When a line in the records contains the string "POLICY", copy that line.

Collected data
- - - -

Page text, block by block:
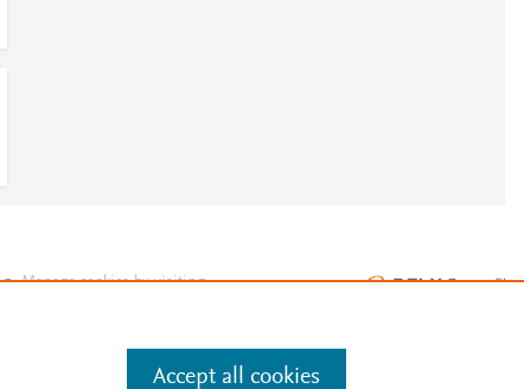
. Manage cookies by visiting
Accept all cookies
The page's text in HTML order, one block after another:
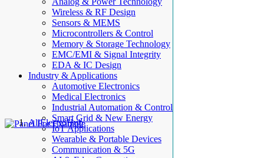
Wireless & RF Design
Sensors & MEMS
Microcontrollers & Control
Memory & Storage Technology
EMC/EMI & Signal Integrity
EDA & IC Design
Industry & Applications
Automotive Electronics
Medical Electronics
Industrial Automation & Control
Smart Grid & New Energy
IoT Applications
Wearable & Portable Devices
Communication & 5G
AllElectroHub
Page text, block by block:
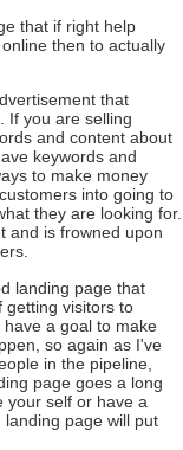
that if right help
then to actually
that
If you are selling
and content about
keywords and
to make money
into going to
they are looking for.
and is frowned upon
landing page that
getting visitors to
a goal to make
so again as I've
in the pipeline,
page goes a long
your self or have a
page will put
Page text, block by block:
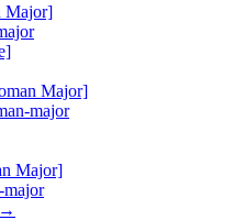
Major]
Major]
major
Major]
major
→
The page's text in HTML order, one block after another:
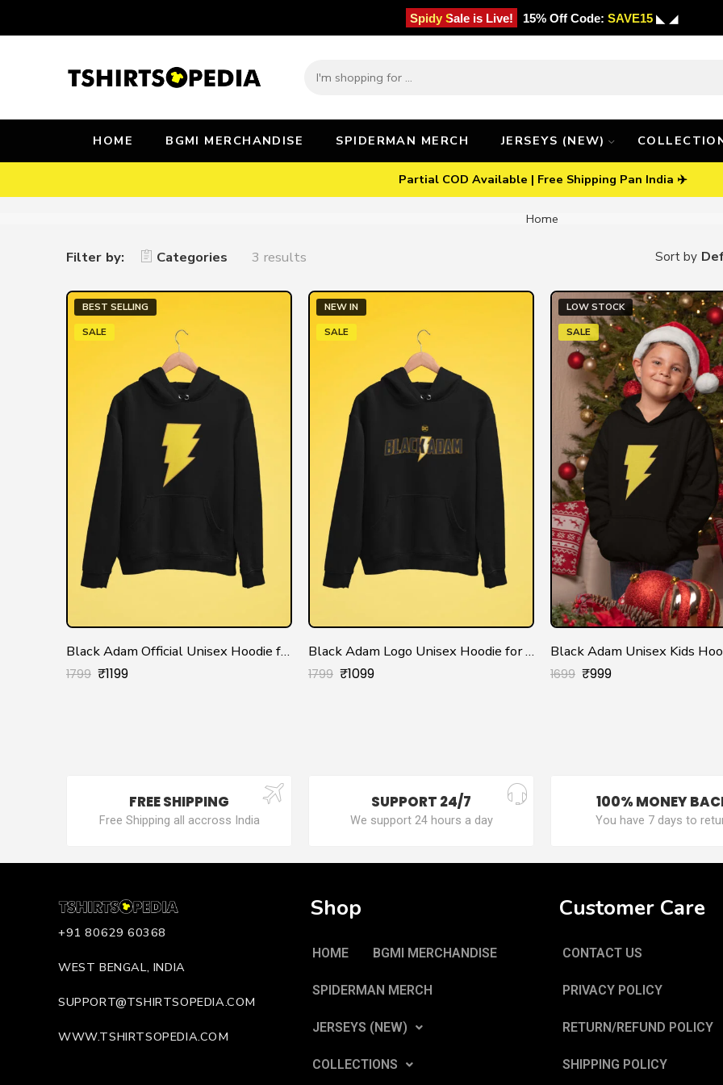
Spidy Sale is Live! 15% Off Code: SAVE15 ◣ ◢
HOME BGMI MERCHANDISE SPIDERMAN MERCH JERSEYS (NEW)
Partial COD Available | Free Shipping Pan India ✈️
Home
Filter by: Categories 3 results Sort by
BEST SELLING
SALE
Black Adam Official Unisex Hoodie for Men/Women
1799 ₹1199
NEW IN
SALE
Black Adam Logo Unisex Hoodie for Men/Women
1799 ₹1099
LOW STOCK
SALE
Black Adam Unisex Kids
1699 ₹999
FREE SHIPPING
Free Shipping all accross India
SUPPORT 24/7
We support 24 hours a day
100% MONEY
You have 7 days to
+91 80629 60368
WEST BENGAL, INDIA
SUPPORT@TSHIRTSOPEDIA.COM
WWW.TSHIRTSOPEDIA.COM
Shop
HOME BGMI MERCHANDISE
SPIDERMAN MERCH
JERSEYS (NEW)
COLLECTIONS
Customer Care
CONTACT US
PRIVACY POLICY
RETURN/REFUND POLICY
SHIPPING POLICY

- - - -

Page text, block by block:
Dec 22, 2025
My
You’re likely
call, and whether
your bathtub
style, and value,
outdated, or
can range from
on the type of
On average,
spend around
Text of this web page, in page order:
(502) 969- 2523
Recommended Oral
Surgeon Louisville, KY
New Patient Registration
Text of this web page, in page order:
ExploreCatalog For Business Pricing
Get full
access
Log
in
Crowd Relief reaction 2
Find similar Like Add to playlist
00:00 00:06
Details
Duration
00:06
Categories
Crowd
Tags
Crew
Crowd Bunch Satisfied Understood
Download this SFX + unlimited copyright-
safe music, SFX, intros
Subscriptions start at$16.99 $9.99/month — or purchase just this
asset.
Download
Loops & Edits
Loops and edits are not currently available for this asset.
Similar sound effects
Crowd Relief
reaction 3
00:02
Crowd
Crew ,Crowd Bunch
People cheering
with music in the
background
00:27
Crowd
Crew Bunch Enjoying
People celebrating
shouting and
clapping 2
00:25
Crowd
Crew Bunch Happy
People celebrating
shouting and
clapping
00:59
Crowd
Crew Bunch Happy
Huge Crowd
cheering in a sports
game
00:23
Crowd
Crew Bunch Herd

- - - -

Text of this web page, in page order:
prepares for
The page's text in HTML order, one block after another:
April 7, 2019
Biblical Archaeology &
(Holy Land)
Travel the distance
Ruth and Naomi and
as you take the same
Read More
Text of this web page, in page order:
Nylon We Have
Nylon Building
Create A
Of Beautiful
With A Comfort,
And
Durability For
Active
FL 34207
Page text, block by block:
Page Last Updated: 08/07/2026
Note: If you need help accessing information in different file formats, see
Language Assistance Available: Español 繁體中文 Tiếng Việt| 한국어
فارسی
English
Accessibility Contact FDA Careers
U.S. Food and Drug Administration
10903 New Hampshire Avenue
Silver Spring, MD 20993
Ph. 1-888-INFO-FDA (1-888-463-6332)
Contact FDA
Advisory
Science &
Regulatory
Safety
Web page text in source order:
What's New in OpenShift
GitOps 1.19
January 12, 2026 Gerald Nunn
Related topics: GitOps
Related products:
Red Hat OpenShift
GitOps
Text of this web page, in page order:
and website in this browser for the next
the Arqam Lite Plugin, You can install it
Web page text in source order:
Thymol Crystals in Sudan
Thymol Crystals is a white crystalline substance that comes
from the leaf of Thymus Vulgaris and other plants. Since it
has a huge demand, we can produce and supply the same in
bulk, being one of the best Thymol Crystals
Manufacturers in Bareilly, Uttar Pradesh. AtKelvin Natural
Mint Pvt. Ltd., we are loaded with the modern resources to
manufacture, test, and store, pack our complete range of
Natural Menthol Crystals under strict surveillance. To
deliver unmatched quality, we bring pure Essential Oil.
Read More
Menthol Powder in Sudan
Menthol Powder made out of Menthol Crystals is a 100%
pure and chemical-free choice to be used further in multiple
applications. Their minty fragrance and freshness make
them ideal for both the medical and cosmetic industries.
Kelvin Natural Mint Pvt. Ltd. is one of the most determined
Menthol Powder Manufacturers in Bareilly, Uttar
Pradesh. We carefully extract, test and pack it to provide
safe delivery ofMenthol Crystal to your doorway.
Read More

- - - -

_RESPONSE BOX:_
PRIVACY POLICY
RETURN/REFUND POLICY
SHIPPING POLICY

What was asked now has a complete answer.